Efforts to eliminate malaria from low transmission settings are an essential to the overall global goals. These four articles tell us that close attention to and better understanding of humans, parasites and mosquitoes is still needed to achieve these goals.

Nigeria’s 2018 Demographic and Health Survey: Malaria Situation

The Demographic and Health Survey for 2018 in Nigeria has released preliminary findings. These cover insecticide Treated Nets (ITNs), Intermittent Preventive Treatment of malaria in pregnancy (IPTp), and treatment of children with Artemisinin-Based Combination Therapy (ACT).

The key findings have been converted into graphs.  We can see that ITN ownership by a household (HH) is greater in rural areas, but overall reaches only a national average of 60% of households having at least one net. People may recall that the 2010 target by the Roll Back malaria Partnership was 80% for all key indicators with the hope that by attaining and then maintaining 80% coverage or more, malaria incidence would drop and elimination would be on the horizon.

Nigeria is not among WHO’s Elimination by 2020 (E2020) countries, and it is not clear when transmission will move in that direction when key interventions are still not reaching targets. This is due also to the fact that 60% of households covered does not mean that residents are protected. In fact only 30% meet the goal of universal net coverage with at least one net for every two household members.
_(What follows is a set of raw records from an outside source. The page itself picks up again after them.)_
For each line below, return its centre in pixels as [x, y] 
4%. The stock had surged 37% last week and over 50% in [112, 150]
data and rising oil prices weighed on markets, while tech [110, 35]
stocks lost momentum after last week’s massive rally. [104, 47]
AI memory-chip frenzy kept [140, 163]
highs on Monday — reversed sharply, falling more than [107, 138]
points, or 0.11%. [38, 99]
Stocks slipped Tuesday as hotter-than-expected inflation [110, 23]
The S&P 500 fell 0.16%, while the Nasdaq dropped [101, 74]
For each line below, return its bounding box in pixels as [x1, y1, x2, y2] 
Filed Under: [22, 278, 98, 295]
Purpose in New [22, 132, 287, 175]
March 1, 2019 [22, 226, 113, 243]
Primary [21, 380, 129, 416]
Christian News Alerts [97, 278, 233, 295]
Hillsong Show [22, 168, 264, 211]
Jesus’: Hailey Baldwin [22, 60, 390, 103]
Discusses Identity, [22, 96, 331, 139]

On the positive side, comparison of household net ownership and wealth status appears to favor the poorer households. 72% of the poorest households have at least one net compared to 48% of the highest income quintile.  Unfortunately the gap between rich and poor narrows when it comes to the target of 1 net for 2 people.

Although these days we stress universal coverage of all household members, DHS still collects data on what are often termed ‘vulnerable’ groups, children below the age of 5 years and pregnant women.  Just over half of each group slept under an ITN the night before the survey. It is obvious that access plays a role, so in those households that actually own at least one net 74% of children and 82% of pregnant women slept under an ITN. These figures might even be higher if the target of 1 net per two people were met.
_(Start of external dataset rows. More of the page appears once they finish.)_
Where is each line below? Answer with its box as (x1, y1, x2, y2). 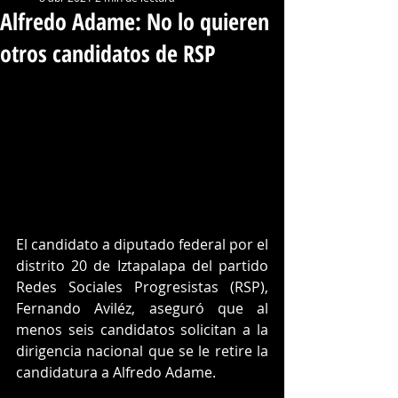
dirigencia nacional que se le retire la (16, 340, 268, 361)
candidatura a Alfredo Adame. (16, 362, 216, 382)
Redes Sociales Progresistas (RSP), (16, 276, 268, 297)
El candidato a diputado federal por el (16, 234, 268, 254)
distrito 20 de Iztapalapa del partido (16, 255, 268, 275)
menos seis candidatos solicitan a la (16, 319, 268, 339)
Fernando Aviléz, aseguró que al (16, 298, 268, 318)
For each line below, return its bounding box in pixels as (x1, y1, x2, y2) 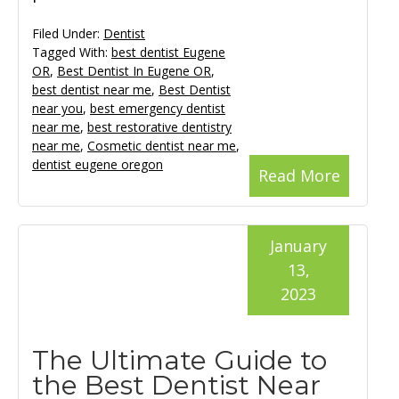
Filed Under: (32, 25, 103, 43)
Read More (258, 165, 340, 187)
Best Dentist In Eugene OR (57, 62, 211, 80)
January (270, 235, 327, 257)
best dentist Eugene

Nigeria is a huge and diverse country in terms of geography, epidemiology and ethncity. The country has 6 regions that are used for planning and analysis purposes. The map attached shows that there are major regional variations in households owning at least one net and households having at least one net for every 2 people residing there.

There is better coverage of at least one net per household in the northern zones than the southern, with the Northwest achieving 86% and then 42% for covering two people with one net.  When it comes to that latter measure, the remaining 5 regions are all in the 20% level, meaning that for most of the country, there is a long way to go to achieve universal net coverage.

Intermittent preventive treatment of pregnant women  with sulphadoxine-pyrimethamine (SP) has been a long standing intervention to protect women and their unborn children from the devastating effects of malaria. For at least six years now, WHO has recommended that pregnant women take three or more monthly doses of IPTp from the 13th week of pregnancy, onward.

A challenge to getting IPTp is contact with antenatal care services, and only 67% of women who delivered a child in the 5 year preceding the survey attended ANC even once.  Not surprisingly, only 40% of those pregnant women received two doses of IPTp and only 17% got three doses.

Finally, only 28% of children with fever in the two weeks prior to the survey took ACT, although we are not certain about the proportion who had been tested. It is difficult to interpret this finding since we do not know what proportion of those with fever might have been tested and found to harbor malaria parasites. ACTs should only be given to those with positive parasitological tests.

DHS and its sister survey, the Malaria Indicator Survey are performed at approximately three-year intervals. These data sources are valuable for evaluating past interventions and planning new. Clearly some serious planning is needed to address the shortfalls in malaria intervention coverage and save more lives.